━━━ Input records

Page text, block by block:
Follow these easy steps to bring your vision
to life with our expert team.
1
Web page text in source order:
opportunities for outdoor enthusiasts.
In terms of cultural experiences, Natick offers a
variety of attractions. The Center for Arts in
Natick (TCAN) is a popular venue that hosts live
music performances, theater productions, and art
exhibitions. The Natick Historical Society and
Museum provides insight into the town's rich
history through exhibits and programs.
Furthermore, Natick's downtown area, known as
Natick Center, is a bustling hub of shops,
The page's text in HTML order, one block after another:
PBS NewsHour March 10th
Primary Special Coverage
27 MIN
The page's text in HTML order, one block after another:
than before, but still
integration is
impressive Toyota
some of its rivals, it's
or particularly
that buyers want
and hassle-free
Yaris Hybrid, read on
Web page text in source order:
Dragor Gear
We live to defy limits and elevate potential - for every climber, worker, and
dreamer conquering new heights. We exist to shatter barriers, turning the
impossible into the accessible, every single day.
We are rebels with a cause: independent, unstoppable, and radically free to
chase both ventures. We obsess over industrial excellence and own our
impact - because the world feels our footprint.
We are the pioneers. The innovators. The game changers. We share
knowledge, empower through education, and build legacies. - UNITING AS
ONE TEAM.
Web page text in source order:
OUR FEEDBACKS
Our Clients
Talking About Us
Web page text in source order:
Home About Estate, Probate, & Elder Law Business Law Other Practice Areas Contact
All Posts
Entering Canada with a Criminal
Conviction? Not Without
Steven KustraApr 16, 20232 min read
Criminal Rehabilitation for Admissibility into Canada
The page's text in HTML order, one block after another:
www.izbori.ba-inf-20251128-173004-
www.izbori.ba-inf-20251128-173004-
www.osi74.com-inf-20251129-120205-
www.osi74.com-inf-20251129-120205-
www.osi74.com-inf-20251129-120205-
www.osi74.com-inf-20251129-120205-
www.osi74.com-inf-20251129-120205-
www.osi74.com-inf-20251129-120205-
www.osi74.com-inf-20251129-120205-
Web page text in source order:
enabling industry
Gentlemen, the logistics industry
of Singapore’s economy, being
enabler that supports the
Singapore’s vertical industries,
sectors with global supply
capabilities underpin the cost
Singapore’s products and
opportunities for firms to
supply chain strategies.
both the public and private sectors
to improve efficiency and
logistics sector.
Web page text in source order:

━━━━━━

_Task instructions_.
Set down the preceding data verbatim. Every line belongs in the copy.

_Completed exercise_.
Page text, block by block:
Follow these easy steps to bring your vision
to life with our expert team.
1
Web page text in source order:
opportunities for outdoor enthusiasts.
In terms of cultural experiences, Natick offers a
variety of attractions. The Center for Arts in
Natick (TCAN) is a popular venue that hosts live
music performances, theater productions, and art
exhibitions. The Natick Historical Society and
Museum provides insight into the town's rich
history through exhibits and programs.
Furthermore, Natick's downtown area, known as
Natick Center, is a bustling hub of shops,
The page's text in HTML order, one block after another:
PBS NewsHour March 10th
Primary Special Coverage
27 MIN
The page's text in HTML order, one block after another:
than before, but still
integration is
impressive Toyota
some of its rivals, it's
or particularly
that buyers want
and hassle-free
Yaris Hybrid, read on
Web page text in source order:
Dragor Gear
We live to defy limits and elevate potential - for every climber, worker, and
dreamer conquering new heights. We exist to shatter barriers, turning the
impossible into the accessible, every single day.
We are rebels with a cause: independent, unstoppable, and radically free to
chase both ventures. We obsess over industrial excellence and own our
impact - because the world feels our footprint.
We are the pioneers. The innovators. The game changers. We share
knowledge, empower through education, and build legacies. - UNITING AS
ONE TEAM.
Web page text in source order:
OUR FEEDBACKS
Our Clients
Talking About Us
Web page text in source order:
Home About Estate, Probate, & Elder Law Business Law Other Practice Areas Contact
All Posts
Entering Canada with a Criminal
Conviction? Not Without
Steven KustraApr 16, 20232 min read
Criminal Rehabilitation for Admissibility into Canada
The page's text in HTML order, one block after another:
www.izbori.ba-inf-20251128-173004-
www.izbori.ba-inf-20251128-173004-
www.osi74.com-inf-20251129-120205-
www.osi74.com-inf-20251129-120205-
www.osi74.com-inf-20251129-120205-
www.osi74.com-inf-20251129-120205-
www.osi74.com-inf-20251129-120205-
www.osi74.com-inf-20251129-120205-
www.osi74.com-inf-20251129-120205-
Web page text in source order:
enabling industry
Gentlemen, the logistics industry
of Singapore’s economy, being
enabler that supports the
Singapore’s vertical industries,
sectors with global supply
capabilities underpin the cost
Singapore’s products and
opportunities for firms to
supply chain strategies.
both the public and private sectors
to improve efficiency and
logistics sector.
Web page text in source order:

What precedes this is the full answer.